8. Stomatitis Materna,

9. Case of Severe Mechanical Lesion of the Knee Joint, 10. List of Members,

We truly envy our Illinois brethren their interesting and harmonious meeting and the eclat of their transactions. The majority of the members of the Michigan State Medical Society voted themselves too poor to publish their transactions in pamphlet form, although they could elect a man as President of the Society, who in its early struggles toward permanent growth contemptuously derided it, and spat upon its deliberations with sovereign disdain.

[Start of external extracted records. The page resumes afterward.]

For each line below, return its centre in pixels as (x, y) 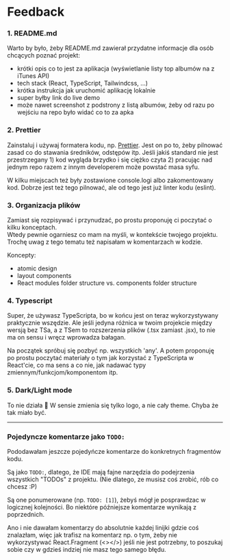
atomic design (37, 268)
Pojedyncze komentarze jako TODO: (66, 437)
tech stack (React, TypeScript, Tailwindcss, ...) (82, 84)
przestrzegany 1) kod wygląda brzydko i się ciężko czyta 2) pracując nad (110, 160)
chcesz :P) (22, 486)
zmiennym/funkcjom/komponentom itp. (63, 372)
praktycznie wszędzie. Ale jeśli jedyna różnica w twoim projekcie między (110, 323)
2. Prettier (24, 130)
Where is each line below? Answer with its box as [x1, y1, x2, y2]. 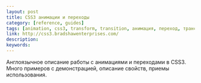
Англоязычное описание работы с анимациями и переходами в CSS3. [6, 58, 187, 66]
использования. [6, 71, 47, 78]
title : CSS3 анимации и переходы [6, 14, 90, 20]
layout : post [6, 8, 39, 15]
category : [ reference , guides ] [6, 20, 84, 26]
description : [6, 36, 39, 42]
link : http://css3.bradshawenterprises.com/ [6, 31, 119, 37]
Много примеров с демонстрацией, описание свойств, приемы [6, 64, 169, 72]

We wish the Illinois State Medical Society a long continuance of harmonious action and an annual exhibit of their deliberations.

W. B.

We have received the first number of a new medical journal published in San Francisco, California, and called The Pacific Medical and Surgical Journal, edited and published by John B. Trask, M. D., and David Wooster, M. D. This is the second medical journal started in the golden land, and although its predecessor died from inanition, we can see no reason why it should not succeed. It is a monthly journal of forty-eight pages and well filled with interesting and instructive matter. Our best wishes attend it. W. B.

With this number of the Peninsular closes my editorial career for the present. In all my relations with its readers, (and they have been those that would engender ill feeling, if any,) I can say, with but a few solitary exceptions, have been of the most pleasant character. Though necessitated often to remind them of unpaid subscriptions in order to furnish them their intellectual pabulum, the response has always been hearty, and with due acknowledgement of neglect.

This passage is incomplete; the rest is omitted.